Before I ever heard of Marks, Dembski, Johnson, or “intelligent design” I began to give seminars at various universities, and possibly a few in the US, beginning in the 1980’s on the application of what I called at the time ‘brillouin’s equation’ to functional protein sequences. My terminology evolved into discussing it in terms of “functional entropy” or “functional uncertainty”, with a nod to Shannon’s terminology. I submitted a paper to the Journal of Theoretical Biology around 1992, and it was sent out for review. One of the reviewers responded with an wrath-filled, 8-page, 10-font rant. It appears he/she was vehemently opposed to the idea that DNA encodes digital information, supposing that if it actually did there would be theological implications. His/her rock-solid belief, therefore, was that information theory applied to biology is nothing more than “theology” and seethingly recommended to me and the editor that I submit the paper to a theology journal, despite the fact it had absolutely zero mention of, nor any reference to, anything related to theology and it was filled with nothing but math and genetics. This was before the days of Google and intelligent design, so it showed that, back then, there were scientists highly hostile to the idea of biological information and who were astute enough to sense there might be theological implications. I’ve no idea who the reviewer was, but I was sufficiently demoralized to not bother submitting it anywhere else.

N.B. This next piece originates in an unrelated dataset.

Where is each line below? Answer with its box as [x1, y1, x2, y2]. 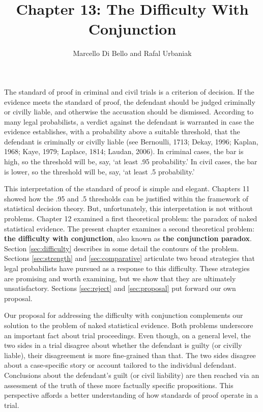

Fast forward to 2003 and Jack Szostak’s short article in Nature . When I read the article I was mildly shocked. The content of that article was virtually identical to the content of the lectures I had been giving for ten years previous. I considered sending him an email asking if he had ever heard one of my lectures, but decided against it. I wanted to avoid any suggested accusation of plagiarism, realizing that what both he and I were talking about seemed so easily arrived at each on our own. The problem was, using Hazen’s later (2007) M ( E ( x )), the actual value for M ( E ( x )) is an unknown for protein families. However, with the advent of online databases, specifically Pfam, I began to have the kind of data that might enable me to estimate the functional information required for protein families so I published the above linked-to paper which came out the same year as Hazen’s (though I had no knowledge of it when I first submitted my paper in January of that year. In this forum, we will test out the method I have adopted, and use Joshua’s cancer paper in that process, though I must first address some of the initial remaining concerns he has.
My day is filled with meetings tomorrow and I have some lecture prep I’m a bit behind in, so it may be Wednesday or Thursday before I can take the time to post again. If there is a delay in my responding, I have not disappeared; I will return!